Exercise details -
Where a line of the entries below includes the string "hall", count it. Give only the resulting number.

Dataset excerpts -
........

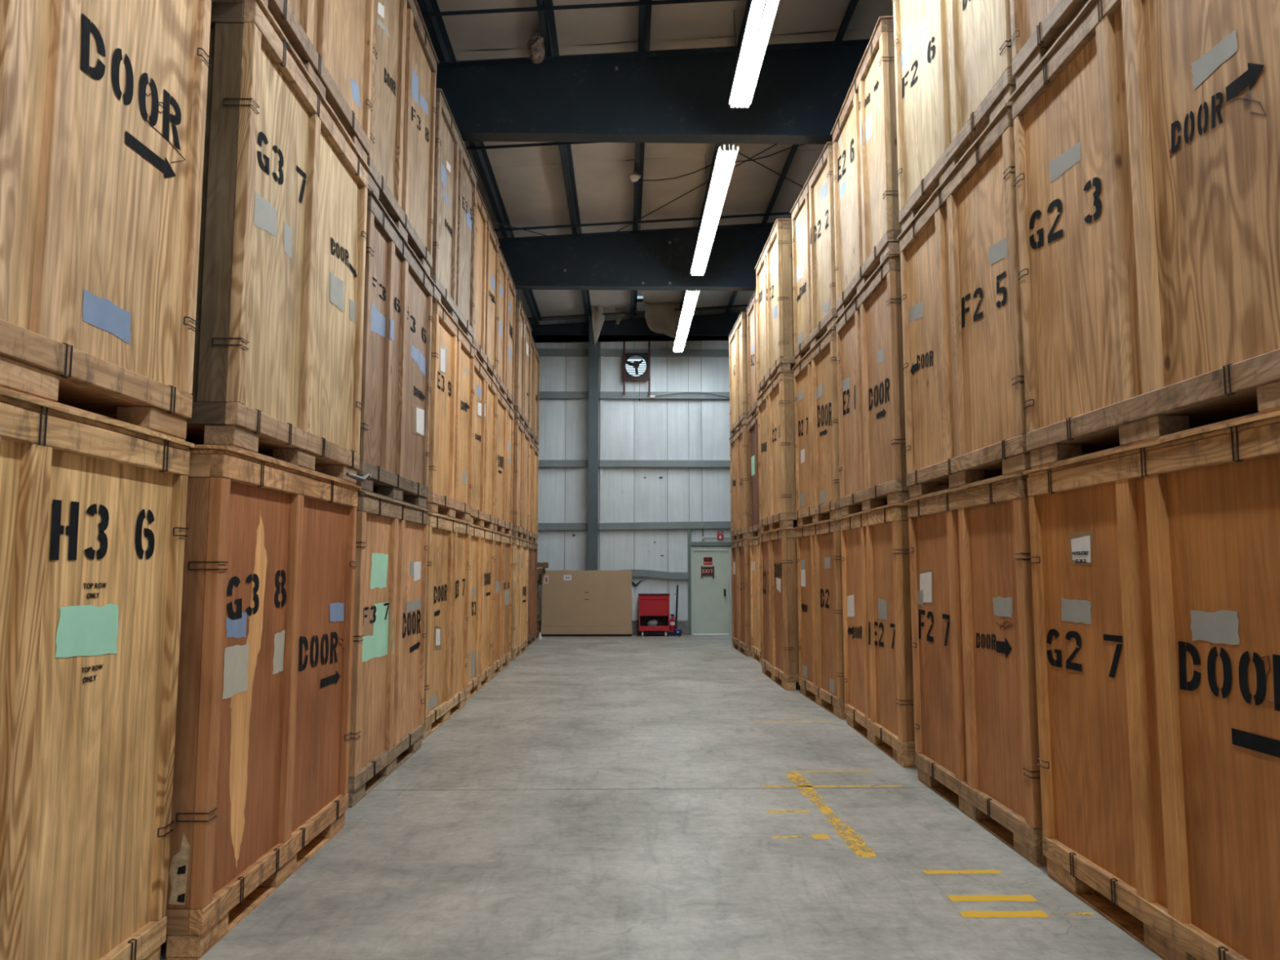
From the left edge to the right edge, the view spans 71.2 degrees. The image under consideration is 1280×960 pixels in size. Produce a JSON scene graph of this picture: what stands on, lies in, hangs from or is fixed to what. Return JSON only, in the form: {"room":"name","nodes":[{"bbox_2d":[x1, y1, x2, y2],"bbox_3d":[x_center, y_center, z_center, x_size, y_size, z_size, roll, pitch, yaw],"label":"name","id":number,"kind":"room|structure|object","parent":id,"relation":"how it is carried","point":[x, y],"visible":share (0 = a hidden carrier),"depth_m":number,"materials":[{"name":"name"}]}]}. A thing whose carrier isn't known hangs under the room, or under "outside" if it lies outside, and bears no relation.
{"room":"industrial hall","nodes":[
{"label":"industrial hall","id":0,"kind":"room"},
{"bbox_2d":[540,626,631,634],"bbox_3d":[-1.290,3.625,21.608,2.200,0.195,0.205,0,-6,-1],"label":"pallet","id":1,"kind":"object","parent":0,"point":[544,629],"depth_m":21.51,"materials":[{"name":"brown wood"}]},
{"bbox_2d":[528,296,746,635],"bbox_3d":[-0.402,-0.763,22.427,22.000,9.200,0.500,0,-6,-1],"label":"wall","id":2,"kind":"structure","parent":0,"point":[625,482],"depth_m":22.52,"materials":[{"name":"white metal"}]},
{"bbox_2d":[622,341,650,400],"bbox_3d":[-0.090,-2.738,22.676,0.695,1.520,0.300,0,-6,-1],"label":"exhaust fan","id":3,"kind":"object","parent":2,"relation":"attached to","point":[646,356],"visible":1,"depth_m":22.59,"materials":[{"name":"black metal"}]},
{"bbox_2d":[631,593,671,620],"bbox_3d":[0.288,3.143,22.070,0.970,0.660,0.058,0,-6,-1],"label":"board","id":4,"kind":"object","parent":2,"relation":"on","point":[634,596],"visible":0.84,"depth_m":22.05,"materials":[{"name":"paint"}]},
{"bbox_2d":[650,392,728,397],"bbox_3d":[1.490,-2.102,22.552,2.461,0.205,0.060,0,-6,-1],"label":"extension cord","id":5,"kind":"object","parent":2,"relation":"attached to","point":[651,396],"visible":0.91,"depth_m":22.55,"materials":[{"name":"white plastic"}]},
{"bbox_2d":[690,546,732,635],"bbox_3d":[1.766,2.750,22.238,1.020,2.170,0.230,0,-6,-1],"label":"door","id":6,"kind":"structure","parent":2,"relation":"in","point":[711,598],"depth_m":22.18,"materials":[{"name":"green paint"}]},
{"bbox_2d":[701,565,714,578],"bbox_3d":[1.682,2.293,22.217,0.330,0.305,0.022,0,-6,-1],"label":"exit sign","id":7,"kind":"object","parent":6,"relation":"attached to","point":[705,571],"visible":1,"depth_m":22.21,"materials":[{"name":"red plastic"}]},
{"bbox_2d":[703,557,712,564],"bbox_3d":[1.692,2.018,22.252,0.220,0.190,0.008,0,-6,-1],"label":"sign","id":8,"kind":"object","parent":6,"relation":"attached to","point":[707,561],"visible":1,"depth_m":22.25,"materials":[{"name":"red plastic"}]},
{"bbox_2d":[716,531,723,539],"bbox_3d":[2.007,1.388,22.337,0.160,0.220,0.007,0,-6,-1],"label":"sign","id":9,"kind":"object","parent":2,"relation":"attached to","point":[719,534],"visible":1,"depth_m":22.34,"materials":[{"name":"red plastic"}]},
{"bbox_2d":[416,0,893,342],"bbox_3d":[-0.122,-5.516,7.321,22.000,2.070,31.500,0,-6,-1],"label":"ceiling","id":10,"kind":"structure","parent":0,"point":[619,88],"depth_m":10.99,"materials":[{"name":"grey paint"}]},
{"bbox_2d":[526,31,545,63],"bbox_3d":[-1.220,-5.068,10.472,0.210,0.340,0.210,0,-6,-1],"label":"clump","id":11,"kind":"object","parent":10,"relation":"attached to","point":[535,46],"visible":1,"depth_m":10.42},
{"bbox_2d":[591,306,604,344],"bbox_3d":[-1.013,-3.758,21.803,0.357,1.000,0.136,2,-6,-19],"label":"insulation","id":12,"kind":"object","parent":10,"relation":"hanging from","point":[597,318],"visible":1,"depth_m":21.78},
{"bbox_2d":[615,307,626,324],"bbox_3d":[-0.468,-4.035,22.003,0.280,0.430,0.120,0,-6,-1],"label":"insulation","id":13,"kind":"object","parent":10,"relation":"hanging from","point":[619,317],"visible":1,"depth_m":22.02},
{"bbox_2d":[627,170,640,182],"bbox_3d":[-0.086,-4.805,14.136,0.210,0.155,0.210,0,-6,-1],"label":"smoke detector","id":14,"kind":"object","parent":10,"relation":"attached to","point":[634,177],"visible":1,"depth_m":14.09,"materials":[{"name":"white plastic"}]},
{"bbox_2d":[644,302,681,337],"bbox_3d":[0.628,-3.922,21.821,1.054,0.930,0.137,1,-6,-13],"label":"insulation","id":15,"kind":"object","parent":10,"relation":"hanging from","point":[661,317],"visible":0.79,"depth_m":21.80},
{"bbox_2d":[672,290,699,352],"bbox_3d":[0.969,-3.893,19.392,0.250,1.110,4.800,0,-6,-1],"label":"strip light","id":16,"kind":"object","parent":10,"relation":"hanging from","point":[691,298],"visible":0.77,"depth_m":18.98,"materials":[{"name":"white plastic"}]},
{"bbox_2d":[690,143,738,275],"bbox_3d":[1.073,-4.453,13.670,0.250,1.110,4.860,0,-6,-1],"label":"strip light","id":17,"kind":"object","parent":10,"relation":"hanging from","point":[727,153],"visible":0.95,"depth_m":12.98,"materials":[{"name":"white plastic"}]},
{"bbox_2d":[728,0,779,108],"bbox_3d":[1.178,-5.023,7.839,0.250,1.110,4.820,0,-6,-1],"label":"strip light","id":18,"kind":"object","parent":10,"relation":"hanging from","point":[762,15],"visible":1,"depth_m":9.11,"materials":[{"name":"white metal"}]},
{"bbox_2d":[160,635,1164,959],"bbox_3d":[-0.140,2.502,7.541,22.000,0.201,33.500,0,-6,-1],"label":"floor","id":19,"kind":"structure","parent":0,"point":[635,797],"depth_m":5.29,"materials":[{"name":"concrete"}]},
{"bbox_2d":[0,388,194,959],"bbox_3d":[-2.692,0.829,2.754,1.518,2.200,2.124,0,-6,-1],"label":"crate","id":20,"kind":"object","parent":19,"relation":"on","point":[93,508],"visible":1,"depth_m":3.22,"materials":[{"name":"brown wood"}]},
{"bbox_2d":[0,0,211,440],"bbox_3d":[-2.692,-1.361,2.969,1.518,2.200,2.124,0,-6,-1],"label":"crate","id":21,"kind":"object","parent":20,"relation":"on","point":[103,103],"visible":0.96,"depth_m":3.33,"materials":[{"name":"brown wood"}]},
{"bbox_2d":[165,444,361,959],"bbox_3d":[-2.605,1.034,4.850,1.518,2.200,2.003,0,-6,-1],"label":"crate","id":22,"kind":"object","parent":19,"relation":"on","point":[261,757],"visible":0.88,"depth_m":4.40,"materials":[{"name":"brown wood"}]},
{"bbox_2d":[109,0,371,484],"bbox_3d":[-2.601,-1.150,5.120,1.518,2.200,1.922,0,-6,-1],"label":"crate","id":23,"kind":"object","parent":22,"relation":"on","point":[277,361],"visible":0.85,"depth_m":4.64,"materials":[{"name":"brown wood"}]},
{"bbox_2d":[262,0,373,163],"bbox_3d":[-2.600,-3.345,5.280,1.518,2.200,2.073,0,-6,-1],"label":"crate","id":24,"kind":"object","parent":23,"relation":"on","point":[333,39],"visible":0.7,"depth_m":5.65,"materials":[{"name":"brown wood"}]},
{"bbox_2d":[345,472,371,481],"bbox_3d":[-1.823,-0.029,5.869,0.070,0.095,0.505,0,-6,-1],"label":"strap","id":25,"kind":"object","parent":22,"relation":"on","point":[367,476],"visible":1,"depth_m":5.76,"materials":[{"name":"white plastic"}]},
{"bbox_2d":[347,491,431,808],"bbox_3d":[-2.730,1.275,7.316,1.518,2.200,2.124,0,-6,-1],"label":"crate","id":26,"kind":"object","parent":19,"relation":"on","point":[388,698],"visible":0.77,"depth_m":7.10,"materials":[{"name":"brown wood"}]},
{"bbox_2d":[314,191,435,508],"bbox_3d":[-2.724,-0.919,7.477,1.518,2.200,2.144,0,-6,-1],"label":"crate","id":27,"kind":"object","parent":26,"relation":"on","point":[396,372],"visible":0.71,"depth_m":7.31,"materials":[{"name":"brown wood"}]},
{"bbox_2d":[367,0,439,275],"bbox_3d":[-2.712,-3.119,7.592,1.518,2.200,2.144,0,-6,-1],"label":"crate","id":28,"kind":"object","parent":27,"relation":"on","point":[401,158],"visible":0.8,"depth_m":7.56,"materials":[{"name":"brown wood"}]},
{"bbox_2d":[422,512,471,739],"bbox_3d":[-2.815,1.516,9.775,1.518,2.200,2.134,0,-6,0],"label":"crate","id":29,"kind":"object","parent":19,"relation":"on","point":[448,565],"visible":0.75,"depth_m":9.70,"materials":[{"name":"brown wood"}]},
{"bbox_2d":[402,299,475,522],"bbox_3d":[-2.816,-0.665,10.082,1.518,2.200,2.023,0,-6,0],"label":"crate","id":30,"kind":"object","parent":29,"relation":"on","point":[450,485],"visible":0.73,"depth_m":9.92,"materials":[{"name":"brown wood"}]},
{"bbox_2d":[430,88,478,342],"bbox_3d":[-2.815,-2.863,10.204,1.518,2.200,2.134,0,-6,0],"label":"crate","id":31,"kind":"object","parent":30,"relation":"on","point":[452,271],"visible":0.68,"depth_m":10.03,"materials":[{"name":"brown wood"}]},
{"bbox_2d":[465,524,495,702],"bbox_3d":[-2.893,1.750,12.167,1.518,2.200,2.124,0,-6,-1],"label":"crate","id":32,"kind":"object","parent":19,"relation":"on","point":[481,577],"visible":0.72,"depth_m":12.14,"materials":[{"name":"brown wood"}]},
{"bbox_2d":[469,352,497,530],"bbox_3d":[-2.893,-0.440,12.381,1.518,2.200,2.124,0,-6,-1],"label":"crate","id":33,"kind":"object","parent":32,"relation":"on","point":[484,423],"visible":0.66,"depth_m":12.37,"materials":[{"name":"brown wood"}]},
{"bbox_2d":[471,186,499,382],"bbox_3d":[-2.893,-2.629,12.596,1.518,2.200,2.124,0,-6,-1],"label":"crate","id":34,"kind":"object","parent":33,"relation":"on","point":[486,242],"visible":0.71,"depth_m":12.52,"materials":[{"name":"brown wood"}]},
{"bbox_2d":[490,531,513,679],"bbox_3d":[-2.944,1.969,14.406,1.518,2.200,2.144,0,-6,-1],"label":"crate","id":35,"kind":"object","parent":19,"relation":"on","point":[503,543],"visible":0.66,"depth_m":14.29,"materials":[{"name":"brown wood"}]},
{"bbox_2d":[493,387,515,535],"bbox_3d":[-2.944,-0.221,14.620,1.518,2.200,2.144,0,-6,-1],"label":"crate","id":36,"kind":"object","parent":35,"relation":"on","point":[504,480],"visible":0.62,"depth_m":14.62,"materials":[{"name":"brown wood"}]},
{"bbox_2d":[495,248,516,408],"bbox_3d":[-2.944,-2.410,14.834,1.518,2.200,2.144,0,-6,-1],"label":"crate","id":37,"kind":"object","parent":36,"relation":"on","point":[507,290],"visible":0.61,"depth_m":14.74,"materials":[{"name":"brown wood"}]},
{"bbox_2d":[510,537,529,660],"bbox_3d":[-2.992,2.230,17.073,1.518,2.200,2.104,0,-6,-1],"label":"crate","id":38,"kind":"object","parent":19,"relation":"on","point":[520,547],"visible":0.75,"depth_m":16.84,"materials":[{"name":"brown wood"}]},
{"bbox_2d":[511,417,530,540],"bbox_3d":[-2.992,0.040,17.287,1.518,2.200,2.104,0,-6,-1],"label":"crate","id":39,"kind":"object","parent":38,"relation":"on","point":[522,435],"visible":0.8,"depth_m":17.05,"materials":[{"name":"brown wood"}]},
{"bbox_2d":[513,299,532,431],"bbox_3d":[-2.992,-2.149,17.501,1.518,2.200,2.104,0,-6,-1],"label":"crate","id":40,"kind":"object","parent":39,"relation":"on","point":[523,330],"visible":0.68,"depth_m":17.27,"materials":[{"name":"brown wood"}]},
{"bbox_2d":[526,542,538,647],"bbox_3d":[-3.086,2.465,19.480,1.518,2.200,2.144,0,-6,-1],"label":"crate","id":41,"kind":"object","parent":19,"relation":"on","point":[533,547],"visible":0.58,"depth_m":19.56,"materials":[{"name":"brown wood"}]},
{"bbox_2d":[527,436,539,543],"bbox_3d":[-3.086,0.276,19.694,1.518,2.200,2.144,0,-6,-1],"label":"crate","id":42,"kind":"object","parent":41,"relation":"on","point":[534,450],"visible":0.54,"depth_m":19.76,"materials":[{"name":"brown wood"}]},
{"bbox_2d":[528,335,540,447],"bbox_3d":[-3.086,-1.914,19.909,1.518,2.200,2.144,0,-6,-1],"label":"crate","id":43,"kind":"object","parent":42,"relation":"on","point":[535,356],"visible":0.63,"depth_m":19.99,"materials":[{"name":"brown wood"}]},
{"bbox_2d":[540,570,631,636],"bbox_3d":[-1.290,2.988,21.670,2.200,1.585,0.205,0,-6,-1],"label":"carton","id":44,"kind":"object","parent":19,"relation":"on","point":[575,603],"visible":0.95,"depth_m":21.57,"materials":[{"name":"brown cardboard"}]},
{"bbox_2d":[638,593,670,636],"bbox_3d":[0.339,3.280,21.758,0.764,1.019,0.432,0,-6,-1],"label":"tool cart","id":45,"kind":"object","parent":19,"relation":"on","point":[651,606],"visible":0.99,"depth_m":21.59,"materials":[{"name":"red metal"}]},
{"bbox_2d":[640,616,667,626],"bbox_3d":[0.335,3.491,21.931,0.678,0.335,0.014,0,-6,-1],"label":"shelf","id":46,"kind":"object","parent":45,"relation":"attached to","point":[644,620],"depth_m":21.93,"materials":[{"name":"black metal"}]},
{"bbox_2d":[640,626,668,631],"bbox_3d":[0.339,3.602,21.725,0.680,0.115,0.405,0,-6,-1],"label":"tray","id":47,"kind":"object","parent":45,"relation":"on","point":[642,628],"depth_m":21.52,"materials":[{"name":"red metal"}]},
{"bbox_2d":[647,617,662,626],"bbox_3d":[0.361,3.489,21.673,0.365,0.290,0.200,0,-6,-1],"label":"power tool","id":48,"kind":"object","parent":45,"relation":"on","point":[654,622],"visible":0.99,"depth_m":21.61,"materials":[{"name":"grey plastic"}]},
{"bbox_2d":[641,585,681,635],"bbox_3d":[0.527,3.185,21.828,0.970,1.224,0.382,0,-6,-1],"label":"jack","id":49,"kind":"object","parent":19,"relation":"on","point":[676,631],"visible":0.97,"depth_m":21.63,"materials":[{"name":"blue metal"}]},
{"bbox_2d":[670,613,675,631],"bbox_3d":[0.800,3.549,21.905,0.125,0.515,0.140,4,-7,-37],"label":"fire extinguisher","id":50,"kind":"object","parent":19,"relation":"on","point":[673,620],"visible":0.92,"depth_m":21.87,"materials":[{"name":"red metal"}]},
{"bbox_2d":[729,538,751,656],"bbox_3d":[2.688,2.301,17.799,1.518,2.200,1.982,0,-6,-2],"label":"crate","id":51,"kind":"object","parent":19,"relation":"on","point":[740,548],"visible":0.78,"depth_m":17.53,"materials":[{"name":"brown wood"}]},
{"bbox_2d":[728,423,751,541],"bbox_3d":[2.688,0.112,18.014,1.518,2.200,1.982,0,-6,-2],"label":"crate","id":52,"kind":"object","parent":51,"relation":"on","point":[739,441],"visible":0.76,"depth_m":17.75,"materials":[{"name":"brown wood"}]},
{"bbox_2d":[728,311,749,436],"bbox_3d":[2.688,-2.078,18.228,1.518,2.200,1.982,0,-6,-2],"label":"crate","id":53,"kind":"object","parent":52,"relation":"on","point":[738,337],"visible":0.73,"depth_m":17.92,"materials":[{"name":"brown wood"}]},
{"bbox_2d":[748,536,760,662],"bbox_3d":[2.818,2.086,15.604,1.518,2.200,2.144,0,-6,-1],"label":"crate","id":54,"kind":"object","parent":19,"relation":"on","point":[755,639],"visible":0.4,"depth_m":16.23,"materials":[{"name":"brown wood"}]},
{"bbox_2d":[747,411,796,537],"bbox_3d":[2.818,-0.103,15.819,1.518,2.200,2.144,0,-6,-1],"label":"crate","id":55,"kind":"object","parent":54,"relation":"on","point":[754,528],"visible":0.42,"depth_m":16.45,"materials":[{"name":"brown wood"}]},
{"bbox_2d":[746,288,758,419],"bbox_3d":[2.818,-2.293,16.033,1.518,2.200,2.144,0,-6,-1],"label":"crate","id":56,"kind":"object","parent":55,"relation":"on","point":[751,309],"visible":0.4,"depth_m":16.64,"materials":[{"name":"brown wood"}]},
{"bbox_2d":[758,528,799,690],"bbox_3d":[2.680,1.856,13.248,1.518,2.200,2.114,0,-6,-1],"label":"crate","id":57,"kind":"object","parent":19,"relation":"on","point":[778,547],"visible":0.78,"depth_m":12.69,"materials":[{"name":"brown wood"}]},
{"bbox_2d":[756,370,813,533],"bbox_3d":[2.680,-0.334,13.462,1.518,2.200,2.114,0,-6,-1],"label":"crate","id":58,"kind":"object","parent":57,"relation":"on","point":[775,403],"visible":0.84,"depth_m":12.88,"materials":[{"name":"brown wood"}]},
{"bbox_2d":[755,218,795,395],"bbox_3d":[2.680,-2.523,13.676,1.518,2.200,2.114,0,-6,-1],"label":"crate","id":59,"kind":"object","parent":58,"relation":"on","point":[774,267],"visible":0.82,"depth_m":13.07,"materials":[{"name":"brown wood"}]},
{"bbox_2d":[795,519,846,719],"bbox_3d":[2.882,1.629,10.937,1.518,2.200,2.074,0,-6,-2],"label":"crate","id":60,"kind":"object","parent":19,"relation":"on","point":[819,548],"visible":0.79,"depth_m":10.74,"materials":[{"name":"brown wood"}]},
{"bbox_2d":[791,327,862,526],"bbox_3d":[2.901,-0.553,11.225,1.518,2.200,2.124,0,-6,-2],"label":"crate","id":61,"kind":"object","parent":60,"relation":"on","point":[816,445],"visible":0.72,"depth_m":11.04,"materials":[{"name":"brown wood"}]},
{"bbox_2d":[790,141,837,364],"bbox_3d":[2.897,-2.749,11.369,1.518,2.200,2.074,0,-6,-2],"label":"crate","id":62,"kind":"object","parent":61,"relation":"on","point":[813,229],"visible":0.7,"depth_m":11.20,"materials":[{"name":"brown wood"}]},
{"bbox_2d":[838,503,917,767],"bbox_3d":[2.920,1.399,8.581,1.518,2.200,2.145,0,-6,0],"label":"crate","id":63,"kind":"object","parent":19,"relation":"on","point":[878,681],"visible":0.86,"depth_m":8.24,"materials":[{"name":"brown wood"}]},
{"bbox_2d":[834,253,949,516],"bbox_3d":[2.934,-0.787,8.834,1.518,2.200,2.175,0,-6,0],"label":"crate","id":64,"kind":"object","parent":63,"relation":"on","point":[873,468],"visible":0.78,"depth_m":8.53,"materials":[{"name":"brown wood"}]},
{"bbox_2d":[831,15,901,317],"bbox_3d":[2.925,-2.980,9.011,1.518,2.200,2.175,0,-6,1],"label":"crate","id":65,"kind":"object","parent":64,"relation":"on","point":[867,226],"visible":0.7,"depth_m":8.69,"materials":[{"name":"brown wood"}]},
{"bbox_2d":[905,473,1047,866],"bbox_3d":[2.915,1.156,6.096,1.518,2.200,2.084,0,-6,-1],"label":"crate","id":66,"kind":"object","parent":19,"relation":"on","point":[975,722],"visible":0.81,"depth_m":5.82,"materials":[{"name":"brown wood"}]},
{"bbox_2d":[897,102,1099,498],"bbox_3d":[2.911,-1.037,6.272,1.518,2.200,2.175,0,-6,0],"label":"crate","id":67,"kind":"object","parent":66,"relation":"on","point":[963,365],"visible":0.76,"depth_m":6.05,"materials":[{"name":"brown wood"}]},
{"bbox_2d":[892,0,1016,231],"bbox_3d":[2.911,-3.228,6.477,1.518,2.200,2.195,0,-6,-1],"label":"crate","id":68,"kind":"object","parent":67,"relation":"on","point":[953,58],"visible":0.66,"depth_m":6.44,"materials":[{"name":"brown wood"}]},
{"bbox_2d":[1022,410,1279,959],"bbox_3d":[2.945,0.941,3.899,1.518,2.200,2.134,0,-6,-1],"label":"crate","id":69,"kind":"object","parent":19,"relation":"on","point":[1155,565],"visible":1,"depth_m":3.77,"materials":[{"name":"brown wood"}]},
{"bbox_2d":[1072,551,1088,555],"bbox_3d":[2.227,0.370,4.518,0.002,0.017,0.157,0,-6,-1],"label":"print","id":70,"kind":"object","parent":69,"relation":"on","point":[1073,553],"depth_m":4.51},
{"bbox_2d":[1008,0,1279,469],"bbox_3d":[2.938,-1.251,4.087,1.518,2.200,2.144,0,-6,-1],"label":"crate","id":71,"kind":"object","parent":69,"relation":"on","point":[1147,134],"visible":0.94,"depth_m":3.90,"materials":[{"name":"brown wood"}]},
{"bbox_2d":[1008,0,1088,88],"bbox_3d":[2.938,-3.442,4.291,1.518,2.200,2.124,0,-6,-1],"label":"crate","id":72,"kind":"object","parent":71,"relation":"on","point":[1036,25],"visible":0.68,"depth_m":4.99,"materials":[{"name":"brown wood"}]},
{"bbox_3d":[-2.948,3.662,21.114,1.050,0.136,0.600,0,-6,-1],"label":"pallet","id":73,"kind":"object","parent":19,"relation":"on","visible":0},
{"bbox_3d":[-2.934,3.526,21.128,1.050,0.136,0.600,0,-6,-1],"label":"pallet","id":74,"kind":"object","parent":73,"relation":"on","visible":0},
{"bbox_3d":[-2.956,3.390,21.140,1.050,0.136,0.600,0,-6,-1],"label":"pallet","id":75,"kind":"object","parent":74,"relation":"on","visible":0},
{"bbox_3d":[-2.937,3.254,21.154,1.050,0.136,0.600,0,-6,-1],"label":"pallet","id":76,"kind":"object","parent":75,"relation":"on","visible":0},
{"bbox_3d":[-2.953,3.119,21.167,1.050,0.136,0.600,0,-6,-1],"label":"pallet","id":77,"kind":"object","parent":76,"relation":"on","visible":0},
{"bbox_3d":[-2.961,2.983,21.180,1.050,0.136,0.600,0,-6,-1],"label":"pallet","id":78,"kind":"object","parent":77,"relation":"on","visible":0},
{"bbox_3d":[-2.940,2.847,21.194,1.050,0.136,0.600,0,-6,-1],"label":"pallet","id":79,"kind":"object","parent":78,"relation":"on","visible":0},
{"bbox_3d":[-2.933,2.711,21.207,1.050,0.136,0.600,0,-6,-1],"label":"pallet","id":80,"kind":"object","parent":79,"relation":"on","visible":0},
{"bbox_3d":[-2.967,2.575,21.220,1.050,0.136,0.600,0,-6,-1],"label":"pallet","id":81,"kind":"object","parent":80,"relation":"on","visible":0},
{"bbox_3d":[-2.947,2.439,21.234,1.050,0.136,0.600,0,-6,-1],"label":"pallet","id":82,"kind":"object","parent":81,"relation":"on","visible":0},
{"bbox_2d":[537,573,541,579],"bbox_3d":[-2.901,2.304,21.248,1.050,0.136,0.600,0,-6,-1],"label":"pallet","id":83,"kind":"object","parent":82,"relation":"on","point":[539,575],"visible":0.21,"depth_m":21.22,"materials":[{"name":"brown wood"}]},
{"bbox_2d":[537,568,545,573],"bbox_3d":[-2.811,2.168,21.263,1.050,0.136,0.600,0,-6,-1],"label":"pallet","id":84,"kind":"object","parent":83,"relation":"on","point":[540,571],"visible":0.28,"depth_m":20.98,"materials":[{"name":"brown wood"}]},
{"bbox_2d":[537,562,548,568],"bbox_3d":[-2.731,2.032,21.277,1.050,0.136,0.600,0,-6,-1],"label":"pallet","id":85,"kind":"object","parent":84,"relation":"on","point":[544,565],"visible":0.3,"depth_m":20.99,"materials":[{"name":"brown wood"}]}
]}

........

Reply -
2